Share your dilemmas and get honest opinions from other Mumsnetters.

To think it’s not going to be a case of heating or eating for many families

453 replies

LadyCatStark · 09/03/2022 11:45

We can forget heating altogether! I know it’s a nice little rhyme but for many, many families it’s going to be a case of eating or putting just enough petrol in the car to get you to work to pay all these increased costs. Eating yourself, or feeding your kids (hopefully most people will choose their kids). Eating healthily or eating cheap rubbish.

I’ve just nipped to Aldi as I had a work appointment cancel in the area and spent £40 just on the few bits I needed, not even a proper shop. I could have cried that I’d driven even just the 15 minutes to my appointment and it was cancelled and every drop of fuel counts.

OP posts:
bitemyarsenic · 13/03/2022 17:48

status- I wouldn't have said most of those things were particularly high status tbh? Maybe gin clubs. Prosecco if anything seems to be seen as quite lower class. Takeaways are at minimum not a middle class/posh thing.

I dont actually drink or have multiple subscriptions/ takeaways so I dont get the appeal but it seems to be a thing that others post about on SM.
Presumably to show off ?

Anyway my point stands.
Less consumption of these things plus increased exercise will hopefully lead to a healthier population
Hopefully being the operative word !

itispersonal · 13/03/2022 18:04

I agree there's going to be a big recession and lots of job loses.
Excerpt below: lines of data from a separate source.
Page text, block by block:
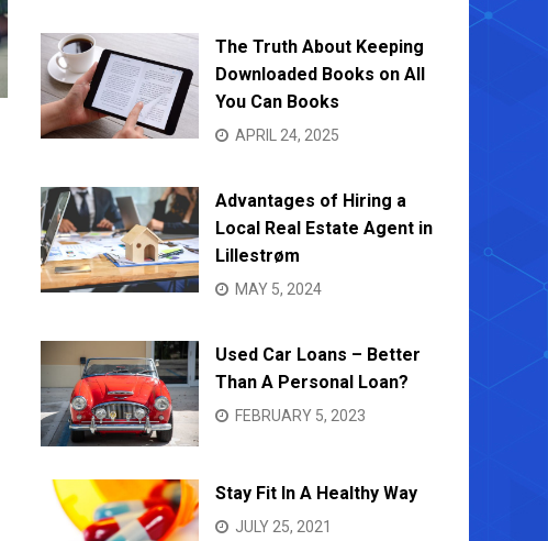
Hygienists in Richmond
JUNE 12, 2024
Why
The Truth About Keeping
Downloaded Books on All
You Can Books
APRIL 24, 2025
Advantages of Hiring a
Local Real Estate Agent in
Lillestrøm
MAY 5, 2024
Used Car Loans – Better
Than A Personal Loan?
FEBRUARY 5, 2023
Stay Fit In A Healthy Way
JULY 25, 2021
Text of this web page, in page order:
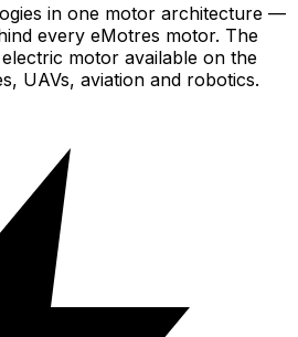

People will have to prioritise petrol and foods to get to work and eat. Heating will become a 'luxury'.

HardyBuckette · 13/03/2022 18:25

@bitemyarsenic

status- I wouldn't have said most of those things were particularly high status tbh? Maybe gin clubs. Prosecco if anything seems to be seen as quite lower class. Takeaways are at minimum not a middle class/posh thing.

I dont actually drink or have multiple subscriptions/ takeaways so I dont get the appeal but it seems to be a thing that others post about on SM.
Presumably to show off ?

Anyway my point stands.
Less consumption of these things plus increased exercise will hopefully lead to a healthier population
Hopefully being the operative word !

This just seems like very unwarranted optimism. There might be a cohort of people who do get healthier when they have less money, assuming the stress doesn't undo the good work of the more walking.

But on a population level, which is what we were talking about, we know that poverty and obesity are correlated. So we can surmise what's going to happen when there is more poverty. If you make more people poor, we know that increases the likelihood they'll be obese and to be unable to choose food based on health rather than sustenance. With the combination of energy price rises and the NI increase pushing so many more into poverty, that's a helluva lot of newly abstemious previous gin club subscribers we'd need to speculate to balance that out.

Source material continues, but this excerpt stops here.